**Extracted data entries**.
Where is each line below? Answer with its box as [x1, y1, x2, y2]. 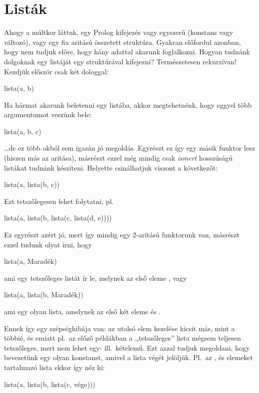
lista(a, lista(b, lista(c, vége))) [4, 379, 96, 389]
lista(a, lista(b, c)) [4, 179, 60, 190]
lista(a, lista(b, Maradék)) [4, 289, 83, 300]
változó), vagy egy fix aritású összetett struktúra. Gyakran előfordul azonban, [4, 36, 241, 47]
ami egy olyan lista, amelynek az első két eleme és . [4, 306, 161, 316]
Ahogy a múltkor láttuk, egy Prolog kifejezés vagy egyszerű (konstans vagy [4, 27, 234, 37]
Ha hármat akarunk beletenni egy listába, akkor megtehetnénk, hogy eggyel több [4, 99, 252, 110]
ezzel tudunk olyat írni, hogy [4, 239, 92, 249]
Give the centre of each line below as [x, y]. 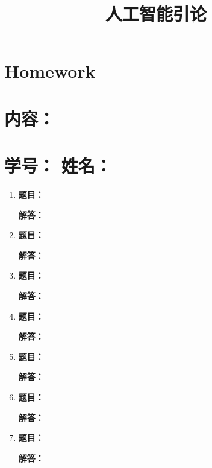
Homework [50, 71]
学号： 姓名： [58, 166]
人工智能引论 [156, 14]
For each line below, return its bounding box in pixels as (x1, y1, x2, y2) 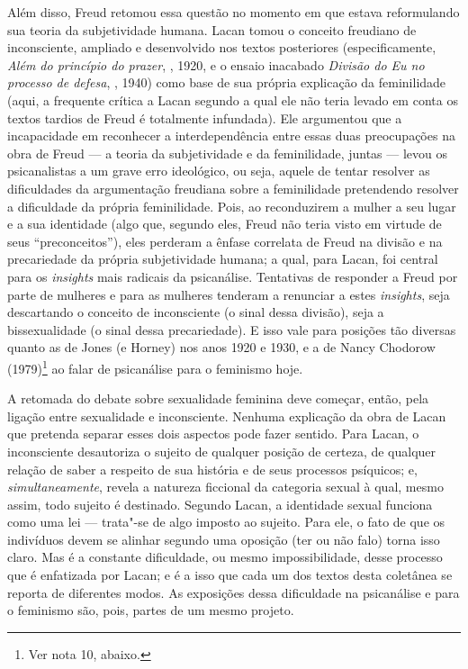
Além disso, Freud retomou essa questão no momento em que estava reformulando (7, 3, 460, 21)
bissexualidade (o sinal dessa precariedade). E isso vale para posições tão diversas (7, 320, 456, 339)
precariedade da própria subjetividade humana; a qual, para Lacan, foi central (7, 249, 438, 268)
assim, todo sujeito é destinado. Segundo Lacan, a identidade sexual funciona (7, 494, 433, 513)
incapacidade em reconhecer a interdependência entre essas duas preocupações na (7, 126, 455, 145)
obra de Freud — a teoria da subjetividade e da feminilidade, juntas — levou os (7, 143, 448, 162)
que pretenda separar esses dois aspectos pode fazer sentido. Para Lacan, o (7, 424, 419, 443)
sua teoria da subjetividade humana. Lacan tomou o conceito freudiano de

**THE PROBLEM**.
Please tally the lines of the data in which the string "teoria" appears and write only the total.

**ANSWER SPACE**.
2